<<<<

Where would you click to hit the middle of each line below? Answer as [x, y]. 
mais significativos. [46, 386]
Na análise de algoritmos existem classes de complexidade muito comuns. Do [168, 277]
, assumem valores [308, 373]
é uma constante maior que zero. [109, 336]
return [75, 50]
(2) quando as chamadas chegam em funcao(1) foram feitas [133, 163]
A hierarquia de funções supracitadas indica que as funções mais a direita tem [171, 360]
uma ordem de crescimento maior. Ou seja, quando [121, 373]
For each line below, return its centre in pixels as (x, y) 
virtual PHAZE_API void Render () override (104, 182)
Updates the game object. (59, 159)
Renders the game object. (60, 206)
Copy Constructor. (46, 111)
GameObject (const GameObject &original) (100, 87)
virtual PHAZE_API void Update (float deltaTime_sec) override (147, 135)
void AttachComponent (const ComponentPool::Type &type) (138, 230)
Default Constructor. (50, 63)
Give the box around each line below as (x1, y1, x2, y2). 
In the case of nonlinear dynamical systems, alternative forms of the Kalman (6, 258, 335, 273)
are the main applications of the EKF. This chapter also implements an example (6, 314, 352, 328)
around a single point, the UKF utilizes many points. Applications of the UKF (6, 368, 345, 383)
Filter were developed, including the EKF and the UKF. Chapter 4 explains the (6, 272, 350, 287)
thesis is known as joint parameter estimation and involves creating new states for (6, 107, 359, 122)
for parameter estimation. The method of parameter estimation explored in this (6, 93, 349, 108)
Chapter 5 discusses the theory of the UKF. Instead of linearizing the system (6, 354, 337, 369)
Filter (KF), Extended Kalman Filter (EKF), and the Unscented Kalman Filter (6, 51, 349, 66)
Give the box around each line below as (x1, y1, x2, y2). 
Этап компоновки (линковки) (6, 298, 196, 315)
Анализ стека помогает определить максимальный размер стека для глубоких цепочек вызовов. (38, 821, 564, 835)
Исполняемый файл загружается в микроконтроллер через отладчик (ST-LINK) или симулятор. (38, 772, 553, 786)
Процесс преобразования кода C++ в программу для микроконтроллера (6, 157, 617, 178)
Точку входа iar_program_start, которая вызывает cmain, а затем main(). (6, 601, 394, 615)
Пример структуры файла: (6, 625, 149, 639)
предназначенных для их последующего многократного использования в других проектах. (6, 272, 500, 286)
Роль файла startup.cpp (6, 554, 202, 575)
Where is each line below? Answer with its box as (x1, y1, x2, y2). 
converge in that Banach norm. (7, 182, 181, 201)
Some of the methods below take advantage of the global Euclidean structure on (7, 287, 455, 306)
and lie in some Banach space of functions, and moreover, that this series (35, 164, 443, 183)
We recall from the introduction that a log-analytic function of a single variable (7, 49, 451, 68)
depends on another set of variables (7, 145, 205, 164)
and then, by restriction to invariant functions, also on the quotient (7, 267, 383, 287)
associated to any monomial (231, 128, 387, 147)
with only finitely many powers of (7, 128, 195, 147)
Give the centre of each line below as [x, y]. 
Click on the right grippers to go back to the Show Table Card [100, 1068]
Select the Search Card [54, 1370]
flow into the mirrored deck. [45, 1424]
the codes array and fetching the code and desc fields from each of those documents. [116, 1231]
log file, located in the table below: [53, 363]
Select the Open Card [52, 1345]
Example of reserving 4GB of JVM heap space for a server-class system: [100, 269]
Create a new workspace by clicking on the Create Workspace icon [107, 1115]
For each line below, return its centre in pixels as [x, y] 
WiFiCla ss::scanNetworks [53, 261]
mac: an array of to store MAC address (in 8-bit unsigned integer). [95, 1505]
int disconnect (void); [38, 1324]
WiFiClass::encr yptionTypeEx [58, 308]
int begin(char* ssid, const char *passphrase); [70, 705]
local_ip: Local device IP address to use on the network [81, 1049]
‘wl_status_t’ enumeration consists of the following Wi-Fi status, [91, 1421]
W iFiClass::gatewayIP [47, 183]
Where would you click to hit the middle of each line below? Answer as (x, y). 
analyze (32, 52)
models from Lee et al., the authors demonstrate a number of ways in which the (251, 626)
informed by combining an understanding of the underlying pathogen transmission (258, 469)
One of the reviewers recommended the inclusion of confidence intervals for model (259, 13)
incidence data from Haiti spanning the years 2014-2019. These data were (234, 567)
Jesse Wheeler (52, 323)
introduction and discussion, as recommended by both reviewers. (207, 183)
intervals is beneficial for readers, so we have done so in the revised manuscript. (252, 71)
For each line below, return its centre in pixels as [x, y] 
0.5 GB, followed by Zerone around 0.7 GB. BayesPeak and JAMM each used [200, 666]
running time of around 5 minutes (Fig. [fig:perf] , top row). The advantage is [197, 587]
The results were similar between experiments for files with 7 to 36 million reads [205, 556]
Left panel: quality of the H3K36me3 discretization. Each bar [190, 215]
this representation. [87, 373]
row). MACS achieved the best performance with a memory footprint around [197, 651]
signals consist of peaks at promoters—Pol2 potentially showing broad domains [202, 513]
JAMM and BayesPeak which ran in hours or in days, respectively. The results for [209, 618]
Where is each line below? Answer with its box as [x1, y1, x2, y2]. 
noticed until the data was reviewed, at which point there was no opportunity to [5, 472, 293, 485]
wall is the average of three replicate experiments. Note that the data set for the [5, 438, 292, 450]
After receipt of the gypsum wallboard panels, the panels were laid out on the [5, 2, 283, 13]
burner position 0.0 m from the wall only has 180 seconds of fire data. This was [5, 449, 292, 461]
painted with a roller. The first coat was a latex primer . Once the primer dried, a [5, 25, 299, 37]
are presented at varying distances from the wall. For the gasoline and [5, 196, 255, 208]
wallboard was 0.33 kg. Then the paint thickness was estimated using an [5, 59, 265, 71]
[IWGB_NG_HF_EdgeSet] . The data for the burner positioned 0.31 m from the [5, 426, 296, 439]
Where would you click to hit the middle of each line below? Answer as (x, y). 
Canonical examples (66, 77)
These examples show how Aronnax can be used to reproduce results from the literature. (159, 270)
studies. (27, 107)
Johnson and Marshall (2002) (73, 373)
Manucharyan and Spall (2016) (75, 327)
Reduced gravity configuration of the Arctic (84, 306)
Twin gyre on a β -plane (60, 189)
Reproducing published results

>>>>

## Aim of the task
Copy exactly the opening line of the material, the line bearing "virtual PHAZE_API void Update", and every line between them. Include nothing else.

## Solution
Where would you click to hit the middle of each line below? Answer as [x, y]. 
mais significativos. [46, 386]
Na análise de algoritmos existem classes de complexidade muito comuns. Do [168, 277]
, assumem valores [308, 373]
é uma constante maior que zero. [109, 336]
return [75, 50]
(2) quando as chamadas chegam em funcao(1) foram feitas [133, 163]
A hierarquia de funções supracitadas indica que as funções mais a direita tem [171, 360]
uma ordem de crescimento maior. Ou seja, quando [121, 373]
For each line below, return its centre in pixels as (x, y) 
virtual PHAZE_API void Render () override (104, 182)
Updates the game object. (59, 159)
Renders the game object. (60, 206)
Copy Constructor. (46, 111)
GameObject (const GameObject &original) (100, 87)
virtual PHAZE_API void Update (float deltaTime_sec) override (147, 135)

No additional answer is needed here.